Холодно! На втором курсе как-то поехали встречать Новый год к Аслану на малую родину и этот потомок джигитов повёз нас в дальний аул — показывать старинную осетинскую башню, возведённую основателем его рода. В джипе было жарко, все раскраснелись от автомобильной печки и «горячительного», я тогда стянул куртку и остался во фланелевой пропотелой рубашке. И в таком виде вылез осматривать кавказскую достопримечательность, сразу же провалившись в засыпанный снегом кювет метровой глубины. Как мне потом сказали, ветер тогда был не сильный для тех мест и мороз «всего» в минус семнадцать по Цельсию… Но холодр-р-р-р-рыга пробрала такая же, как и сейчас. Но тогда я не валялся навзничь, тупо пялясь в серое предрассветное небо. И какая-то сволочь не пинала пол рёбра сапогом, ругаясь… На плохом чешском?!

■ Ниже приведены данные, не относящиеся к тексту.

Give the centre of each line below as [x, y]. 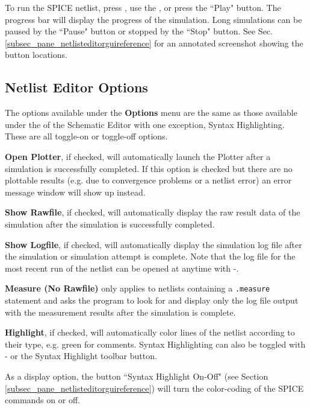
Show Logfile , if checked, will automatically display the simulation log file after [153, 244]
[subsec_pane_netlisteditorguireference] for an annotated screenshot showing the [154, 43]
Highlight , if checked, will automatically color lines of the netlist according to [150, 332]
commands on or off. [42, 400]
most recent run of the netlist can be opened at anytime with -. [122, 268]
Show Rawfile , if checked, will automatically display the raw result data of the [153, 212]
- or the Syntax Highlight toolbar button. [81, 356]
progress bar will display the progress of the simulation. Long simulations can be [153, 19]
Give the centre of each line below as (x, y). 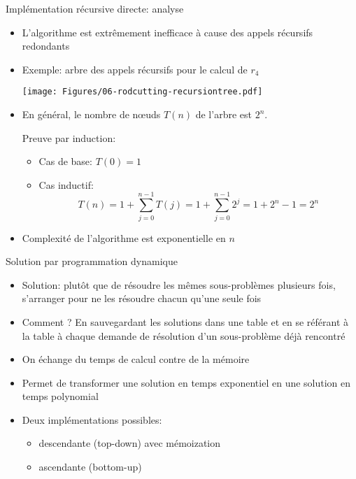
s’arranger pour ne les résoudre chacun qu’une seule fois (142, 298)
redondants (46, 46)
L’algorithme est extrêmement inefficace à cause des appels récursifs (168, 32)
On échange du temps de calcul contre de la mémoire (136, 359)
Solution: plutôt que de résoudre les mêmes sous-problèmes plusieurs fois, (179, 284)
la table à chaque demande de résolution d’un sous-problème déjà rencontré (184, 335)
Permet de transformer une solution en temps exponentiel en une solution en (186, 382)
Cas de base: (65, 161)
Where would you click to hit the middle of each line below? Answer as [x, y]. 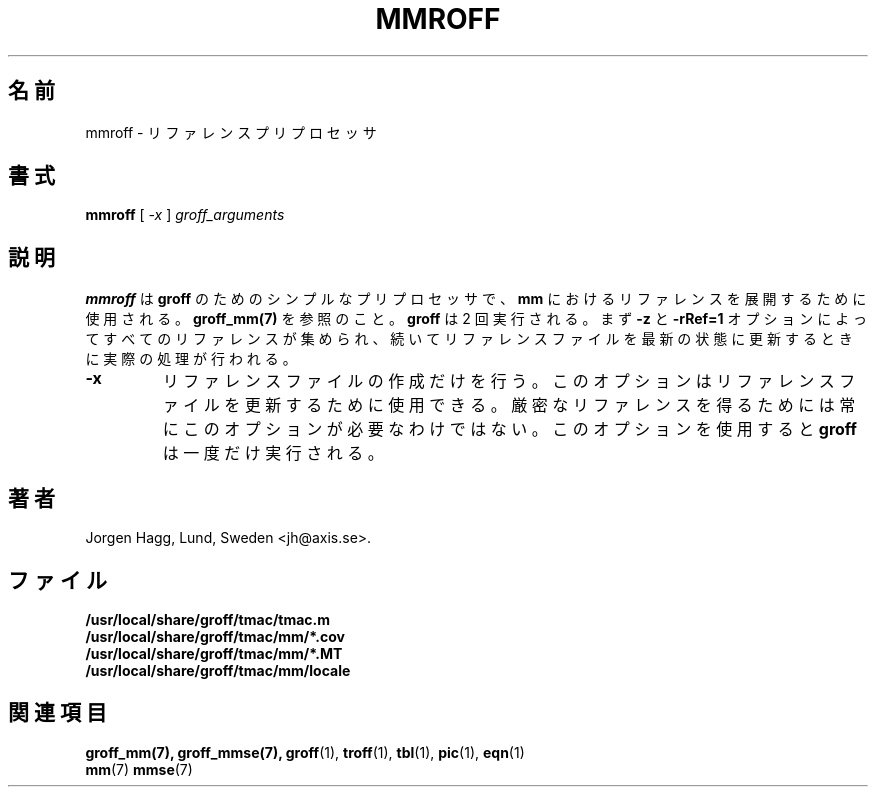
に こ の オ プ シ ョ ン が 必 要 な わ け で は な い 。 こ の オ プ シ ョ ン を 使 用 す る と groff [509, 429]
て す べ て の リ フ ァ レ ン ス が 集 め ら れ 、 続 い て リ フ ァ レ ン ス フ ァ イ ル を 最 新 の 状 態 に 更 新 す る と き [469, 339]
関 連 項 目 [57, 713]
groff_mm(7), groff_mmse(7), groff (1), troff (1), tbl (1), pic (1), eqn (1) [305, 752]
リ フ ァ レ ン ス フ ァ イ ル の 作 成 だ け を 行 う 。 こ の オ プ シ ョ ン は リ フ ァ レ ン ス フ [509, 381]
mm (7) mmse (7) [139, 769]
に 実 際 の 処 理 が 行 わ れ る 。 [191, 359]
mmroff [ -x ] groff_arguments [185, 215]
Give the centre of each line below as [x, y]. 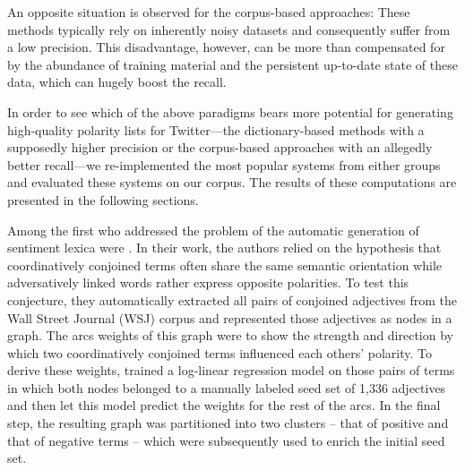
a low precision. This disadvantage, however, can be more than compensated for [226, 47]
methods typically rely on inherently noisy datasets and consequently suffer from [229, 29]
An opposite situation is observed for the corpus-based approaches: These [209, 12]
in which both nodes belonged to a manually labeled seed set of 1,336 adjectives [227, 387]
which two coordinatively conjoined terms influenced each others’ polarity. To [220, 352]
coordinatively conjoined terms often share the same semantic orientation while [225, 265]
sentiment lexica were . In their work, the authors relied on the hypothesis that [224, 248]
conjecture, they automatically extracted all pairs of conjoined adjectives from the [232, 299]
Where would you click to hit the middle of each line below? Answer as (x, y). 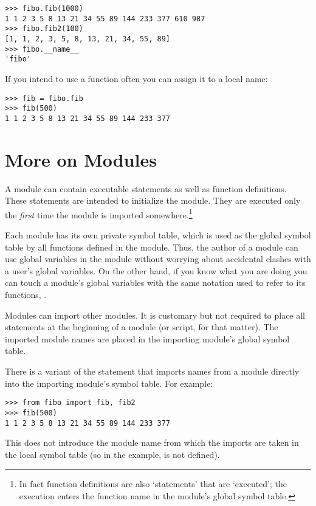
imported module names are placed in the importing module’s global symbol (147, 338)
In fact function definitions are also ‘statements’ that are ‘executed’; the (153, 484)
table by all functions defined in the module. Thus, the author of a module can (152, 247)
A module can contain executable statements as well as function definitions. (146, 188)
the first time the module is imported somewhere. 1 (99, 213)
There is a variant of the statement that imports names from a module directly (152, 371)
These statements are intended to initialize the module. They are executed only (153, 200)
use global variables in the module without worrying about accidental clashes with (158, 259)
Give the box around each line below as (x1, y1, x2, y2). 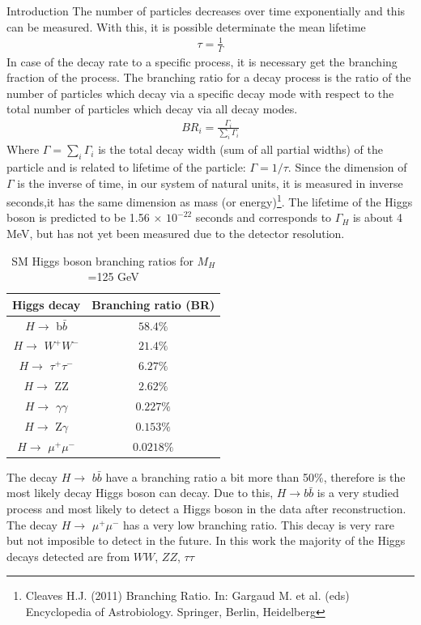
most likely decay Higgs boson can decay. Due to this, (6, 484, 274, 501)
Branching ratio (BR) (91, 295, 215, 312)
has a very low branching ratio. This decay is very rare (123, 516, 394, 533)
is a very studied (317, 484, 399, 501)
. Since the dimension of (287, 158, 407, 175)
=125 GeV (87, 268, 139, 285)
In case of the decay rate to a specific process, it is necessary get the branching (6, 53, 398, 70)
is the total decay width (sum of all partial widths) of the (98, 141, 383, 158)
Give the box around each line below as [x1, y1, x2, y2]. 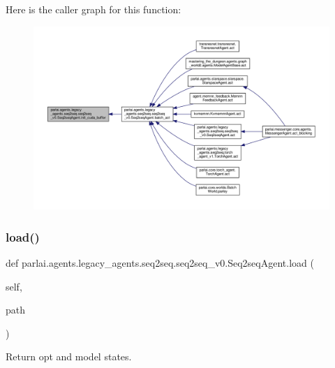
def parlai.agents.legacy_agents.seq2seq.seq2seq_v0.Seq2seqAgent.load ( [6, 255, 314, 270]
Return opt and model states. [6, 349, 132, 364]
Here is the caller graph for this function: [6, 2, 181, 16]
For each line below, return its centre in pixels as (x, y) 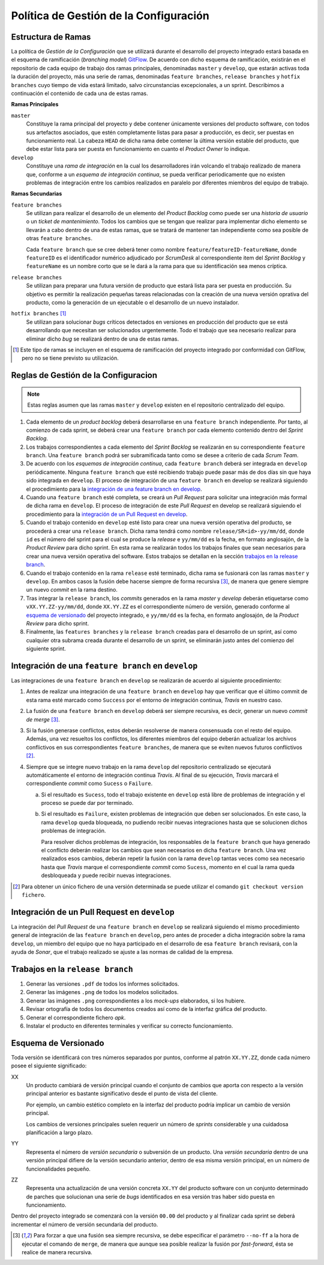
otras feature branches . (59, 238)
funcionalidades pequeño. (58, 1169)
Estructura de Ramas (51, 37)
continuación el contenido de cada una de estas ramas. (79, 94)
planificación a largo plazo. (59, 1132)
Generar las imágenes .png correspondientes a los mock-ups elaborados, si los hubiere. (136, 1001)
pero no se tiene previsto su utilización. (70, 358)
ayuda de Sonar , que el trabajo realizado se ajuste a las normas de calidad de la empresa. (122, 952)
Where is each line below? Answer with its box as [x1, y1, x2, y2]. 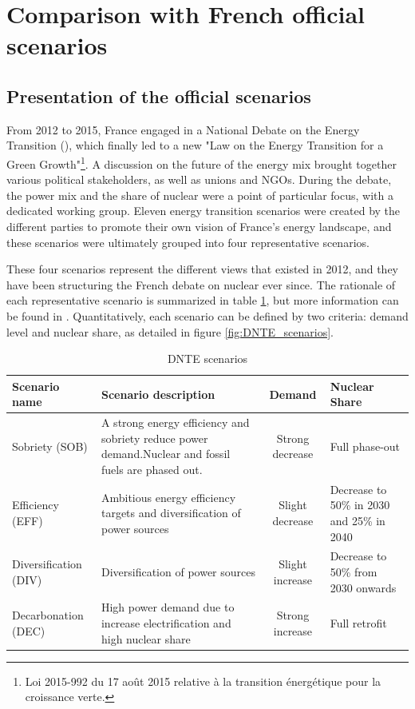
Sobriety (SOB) [12, 437, 88, 454]
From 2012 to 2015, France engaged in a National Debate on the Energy [6, 121, 360, 137]
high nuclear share [101, 630, 191, 647]
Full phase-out [330, 437, 401, 454]
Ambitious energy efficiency [101, 488, 236, 505]
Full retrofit [330, 615, 387, 631]
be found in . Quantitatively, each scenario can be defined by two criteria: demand [6, 307, 409, 324]
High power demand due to [101, 599, 235, 615]
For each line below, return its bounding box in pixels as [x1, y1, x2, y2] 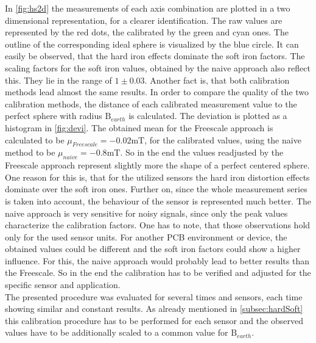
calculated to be [5, 133, 65, 146]
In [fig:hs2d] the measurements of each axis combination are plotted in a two [5, 2, 290, 14]
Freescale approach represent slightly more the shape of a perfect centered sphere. [5, 159, 310, 171]
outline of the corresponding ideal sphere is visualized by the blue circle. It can [5, 37, 299, 50]
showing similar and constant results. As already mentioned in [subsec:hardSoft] [5, 302, 303, 315]
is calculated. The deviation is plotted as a [128, 109, 287, 122]
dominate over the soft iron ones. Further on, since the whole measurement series [5, 182, 307, 195]
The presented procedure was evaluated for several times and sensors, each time [5, 290, 303, 303]
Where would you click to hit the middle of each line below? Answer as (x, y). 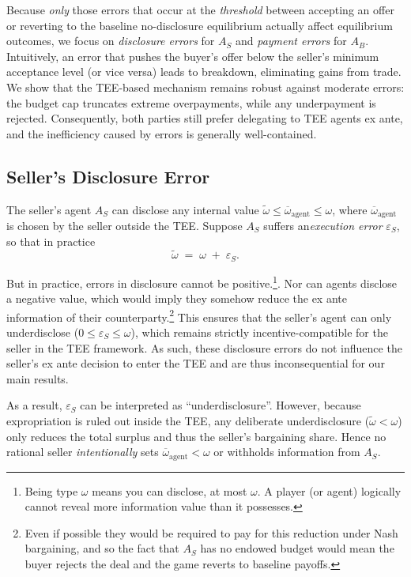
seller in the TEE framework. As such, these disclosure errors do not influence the (204, 347)
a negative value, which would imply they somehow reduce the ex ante (177, 298)
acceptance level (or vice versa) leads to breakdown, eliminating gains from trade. (204, 72)
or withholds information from (287, 452)
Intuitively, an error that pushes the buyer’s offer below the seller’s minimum (193, 56)
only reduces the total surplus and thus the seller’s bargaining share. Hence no (196, 436)
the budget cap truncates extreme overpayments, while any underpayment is (191, 102)
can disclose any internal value (185, 209)
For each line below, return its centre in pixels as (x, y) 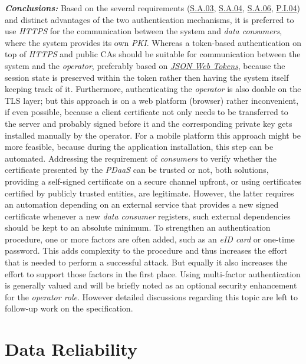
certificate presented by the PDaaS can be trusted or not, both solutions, (137, 170)
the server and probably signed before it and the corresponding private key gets (149, 123)
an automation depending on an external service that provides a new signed (142, 204)
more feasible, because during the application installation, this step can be (139, 147)
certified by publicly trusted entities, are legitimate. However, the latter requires (149, 193)
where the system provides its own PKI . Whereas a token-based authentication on (153, 42)
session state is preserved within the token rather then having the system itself (147, 77)
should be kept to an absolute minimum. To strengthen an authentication (138, 227)
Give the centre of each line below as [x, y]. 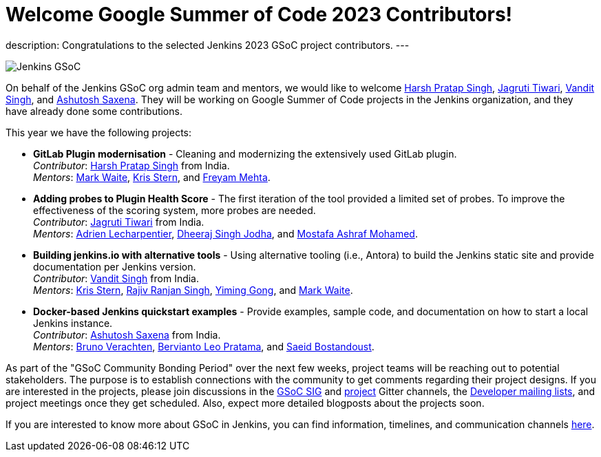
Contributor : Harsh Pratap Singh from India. [131, 165]
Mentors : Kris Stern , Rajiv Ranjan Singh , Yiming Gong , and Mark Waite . [193, 290]
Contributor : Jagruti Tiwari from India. [119, 222]
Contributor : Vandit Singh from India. [116, 278]
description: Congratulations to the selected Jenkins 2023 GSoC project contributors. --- [208, 45]
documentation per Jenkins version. [115, 266]
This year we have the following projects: [99, 132]
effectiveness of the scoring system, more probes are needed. [175, 210]
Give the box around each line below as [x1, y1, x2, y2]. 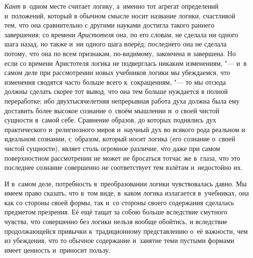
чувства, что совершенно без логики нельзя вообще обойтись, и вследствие [4, 216, 228, 227]
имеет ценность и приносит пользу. [4, 244, 111, 255]
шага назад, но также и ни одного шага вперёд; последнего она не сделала [4, 39, 227, 49]
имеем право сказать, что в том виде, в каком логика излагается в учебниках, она [4, 188, 249, 198]
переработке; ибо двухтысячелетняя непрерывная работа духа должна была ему [4, 95, 240, 106]
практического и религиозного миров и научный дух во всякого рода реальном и [4, 124, 245, 134]
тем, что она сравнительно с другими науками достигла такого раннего [4, 20, 215, 30]
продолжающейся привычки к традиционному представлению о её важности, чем [4, 226, 248, 236]

Выходит, я в Чехии, то есть в Богемии. Ну да, я же очутился тут, непонятным образом перенесясь в минувшую весну тыща трёхсотого года. Месяца через два с небольшим можно годовщину отмечать, да… Вот только не уверен, что доживу до годовщины: хмырь в надетой поверх кольчуги волчьей безрукавке требует немедленно подниматься и шагать в дьяволову задницу («тойфель» — это вроде как «чёрт» по-немецки?), а не то пожалею. При этом пинается с энтузиазмом, кроя «дерьмом» и «славянской свинособакой». Ругается, кстати, на дойче, поц-рыцарь недоделанный. Ну да, я такое в кино видел: «Рус Иван, хенде хох, нах плен ком-ком-шнелле!». Хириновая сувинира, как говорят самураи. Преодолевая боль в окоченевшем теле, сажусь прямо на снегу, опираюсь на руки, чтобы встать — и тут же, вскрикнув от резкой боли падаю назад. Снова германоязычная ругань, сильный пинок — на сей раз в бедро — и выведенный из терпения фриц извлекает из ножен курцшверт.
Не надо мне такого «счастья», у меня ещё в трактире люди не кормлены и Дашка невенчана (и до венчания ни-ни, здесь с этим строго!), а тут того и гляди прирежут, как порося. Болит в груди, ещё сильнее — под левым плечом. Переваливаюсь на правый бок, тут же отхватывая пинок по заднице — хорошо хоть не по почкам зарядил, гад фашистский! — и, опираясь исключительно на правую руку, всё-таки медленно и печально поднимаюсь на ноги. Блин горелый, какая-то сволочь уже увела мои многострадальные белорусские берцы и теперь ступни обмотаны только полуразмотавшимися несвежими портянками. Да и из одежды на мне остались только замаранные чьей-то кровью суконные зимние порты с полотняными подштанниками внизу и чёрная футболка с эмблемой RAF — пистолетом-пулемётом на фоне красной звезды — последнее материальное напоминание о будущем мире. Всё остальное моё имущество злые люди уже подло прихватизировали, пока я валялся без памяти.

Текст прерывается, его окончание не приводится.